EXERCISE INSTRUCTIONS: Give the lines again exactly as they appear below, from the line with "weekend or an" to the line with "PEEL IMPROVE MY SKIN?", both included, and only those lines. Leave every picture out.

Segment Start: MATERIAL TO PROCESS

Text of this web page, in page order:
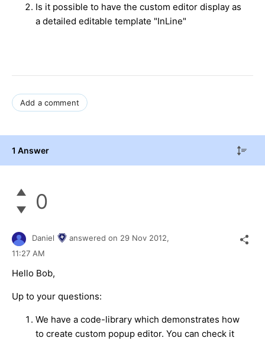
Is it possible to have the custom editor display as
a detailed editable template "InLine"
Add a comment
1 Answer
0
Daniel answered on 29 Nov 2012,
11:27 AM
Hello Bob,
Up to your questions:
We have a code-library which demonstrates how
to create custom popup editor. You can check it
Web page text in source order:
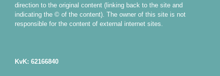
direction to the original content (linking back to the site and
indicating the © of the content). The owner of this site is not
responsible for the content of external internet sites.
KvK: 62166840
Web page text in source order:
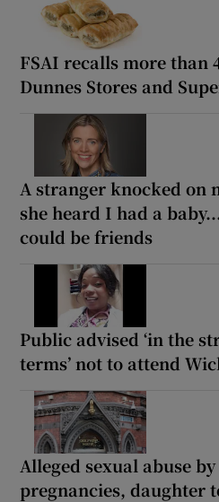
FSAI recalls more than
Dunnes Stores and
A stranger knocked on
she heard I had a
could be friends
Public advised ‘in the
terms’ not to attend
Alleged sexual abuse
pregnancies, daughter
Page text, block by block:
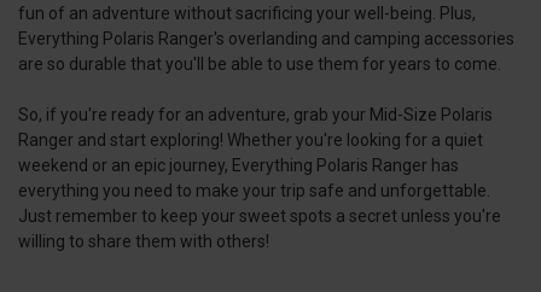
fun of an adventure without sacrificing your well-being. Plus,
Everything Polaris Ranger's overlanding and camping accessories
are so durable that you'll be able to use them for years to come.
So, if you're ready for an adventure, grab your Mid-Size Polaris
Ranger and start exploring! Whether you're looking for a quiet
weekend or an epic journey, Everything Polaris Ranger has
everything you need to make your trip safe and unforgettable.
Just remember to keep your sweet spots a secret unless you're
willing to share them with others!
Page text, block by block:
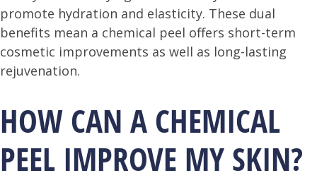
promote hydration and elasticity. These dual
benefits mean a chemical peel offers short-term
cosmetic improvements as well as long-lasting
rejuvenation.
HOW CAN A CHEMICAL
PEEL IMPROVE MY SKIN?
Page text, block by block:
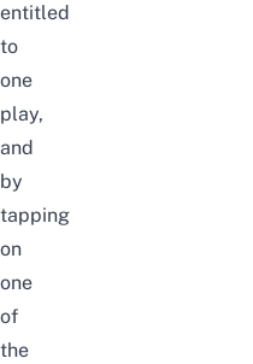
entitled
to
one
play,
and
by
tapping
on
one
of
the
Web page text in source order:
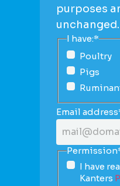
purposes
unchanged.
I have:*
Poultry
Pigs
Email address
Permission
I have
Kanters
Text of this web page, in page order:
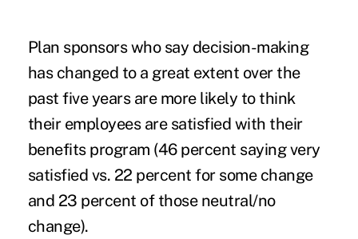
Plan sponsors who say decision-making
has changed to a great extent over the
past five years are more likely to think
their employees are satisfied with their
benefits program (46 percent saying very
satisfied vs. 22 percent for some change
and 23 percent of those neutral/no
change).
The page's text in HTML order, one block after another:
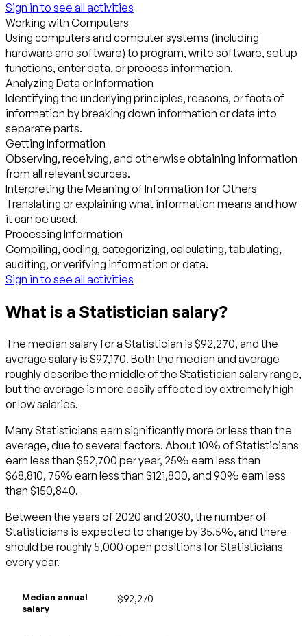
Sign in to see all activities
Working with Computers
Using computers and computer systems (including
hardware and software) to program, write software, set up
functions, enter data, or process information.
Analyzing Data or Information
Identifying the underlying principles, reasons, or facts of
information by breaking down information or data into
separate parts.
Getting Information
Observing, receiving, and otherwise obtaining information
from all relevant sources.
Interpreting the Meaning of Information for Others
Translating or explaining what information means and how
it can be used.
Processing Information
Compiling, coding, categorizing, calculating, tabulating,
auditing, or verifying information or data.
Sign in to see all activities
What is a Statistician salary?
The median salary for a Statistician is $92,270, and the
average salary is $97,170. Both the median and average
roughly describe the middle of the Statistician salary range,
but the average is more easily affected by extremely high
or low salaries.
Many Statisticians earn significantly more or less than the
average, due to several factors. About 10% of Statisticians
earn less than $52,700 per year, 25% earn less than
$68,810, 75% earn less than $121,800, and 90% earn less
than $150,840.
Between the years of 2020 and 2030, the number of
Statisticians is expected to change by 35.5%, and there
should be roughly 5,000 open positions for Statisticians
every year.
Median annual
salary
$92,270
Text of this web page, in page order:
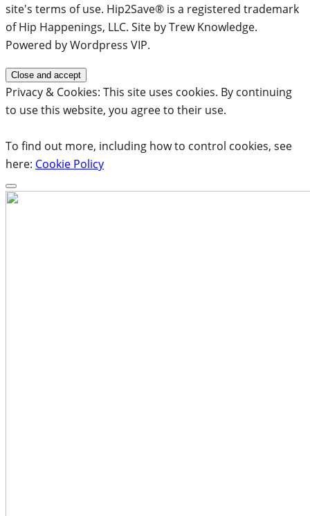
site's terms of use. Hip2Save® is a registered trademark
of Hip Happenings, LLC. Site by Trew Knowledge.
Powered by Wordpress VIP.
Privacy & Cookies: This site uses cookies. By continuing
to use this website, you agree to their use.
To find out more, including how to control cookies, see
here: Cookie Policy
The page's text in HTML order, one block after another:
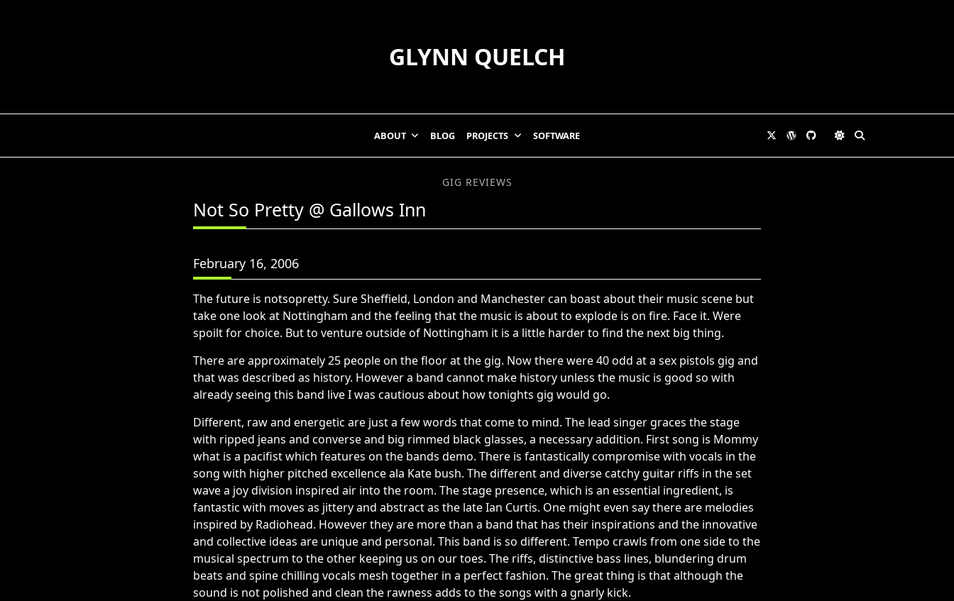
GLYNN QUELCH
ABOUT BLOG PROJECTS SOFTWARE
GIG REVIEWS
Not So Pretty @ Gallows Inn
February 16, 2006
The future is notsopretty. Sure Sheffield, London and Manchester can boast about their music scene but
take one look at Nottingham and the feeling that the music is about to explode is on fire. Face it. Were
spoilt for choice. But to venture outside of Nottingham it is a little harder to find the next big thing.
There are approximately 25 people on the floor at the gig. Now there were 40 odd at a sex pistols gig and
that was described as history. However a band cannot make history unless the music is good so with
already seeing this band live I was cautious about how tonights gig would go.
Different, raw and energetic are just a few words that come to mind. The lead singer graces the stage
with ripped jeans and converse and big rimmed black glasses, a necessary addition. First song is Mommy
what is a pacifist which features on the bands demo. There is fantastically compromise with vocals in the
song with higher pitched excellence ala Kate bush. The different and diverse catchy guitar riffs in the set
wave a joy division inspired air into the room. The stage presence, which is an essential ingredient, is
fantastic with moves as jittery and abstract as the late Ian Curtis. One might even say there are melodies
inspired by Radiohead. However they are more than a band that has their inspirations and the innovative
and collective ideas are unique and personal. This band is so different. Tempo crawls from one side to the
musical spectrum to the other keeping us on our toes. The riffs, distinctive bass lines, blundering drum
beats and spine chilling vocals mesh together in a perfect fashion. The great thing is that although the
sound is not polished and clean the rawness adds to the songs with a gnarly kick.
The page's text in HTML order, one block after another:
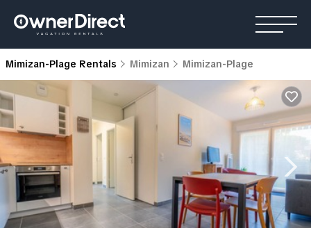
Mimizan-Plage Rentals Mimizan Mimizan-Plage
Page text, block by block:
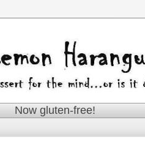
Now gluten-free!

Segment End: MATERIAL TO PROCESS

OUTPUT FOR THIS TASK:
weekend or an epic journey, Everything Polaris Ranger has
everything you need to make your trip safe and unforgettable.
Just remember to keep your sweet spots a secret unless you're
willing to share them with others!
Page text, block by block:
promote hydration and elasticity. These dual
benefits mean a chemical peel offers short-term
cosmetic improvements as well as long-lasting
rejuvenation.
HOW CAN A CHEMICAL
PEEL IMPROVE MY SKIN?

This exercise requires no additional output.